In the beginning of the seventeenth century, Kozelets was an important regional trade center. The town was also a sotnia town in the Pereiaslav and Kyiv Regiments of the Cossack Hetmanate during the seventeenth-eighteenth centuries.

In 1656, Kozelets was granted the Magdeburg rights. The Kozelets Cossack Rada elected Yakym Somko as the Hetman of the Cossacks in 1662. After the Tatar invasion of 1679, Kozelets was partially destroyed.

In 1744 Empress Elizabeth of Russia stayed in Kozelets while making a pilgrimage to Kyiv.

Between 1781 and 1917 Kozelets served as a district center of the Kiev, Little Russia and Chernigov Governorates of the Russian Empire.
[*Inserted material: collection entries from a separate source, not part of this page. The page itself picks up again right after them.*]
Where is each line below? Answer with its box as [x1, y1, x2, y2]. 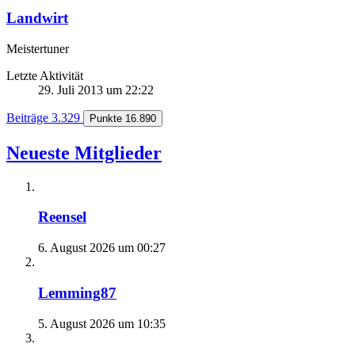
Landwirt [6, 10, 68, 27]
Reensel [38, 208, 86, 226]
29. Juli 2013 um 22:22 [38, 82, 154, 97]
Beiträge [6, 110, 48, 124]
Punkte [90, 112, 122, 124]
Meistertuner [6, 41, 69, 55]
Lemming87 [38, 284, 116, 301]
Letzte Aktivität [6, 68, 83, 82]

At the end of the nineteenth century, Kozelets's population was 5,420.

After the breakup of the Russian Empire and Russian Civil War, Kozelets became a part of the Soviet Union. In 1924, its status as a city was removed and replaced with that of an urban-type settlement. During World War II, the Nazi Einsatzgruppen executed 125 of the town's Jews, a population that numbered 2,000 before the war.

Until 18 July 2020, Kozelets was the administrative center of Kozelets Raion. The raion was abolished in July 2020 as part of the administrative reform of Ukraine, which reduced the number of raions of Chernihiv Oblast to five. The area of Kozelets Raion was merged into Chernihiv Raion.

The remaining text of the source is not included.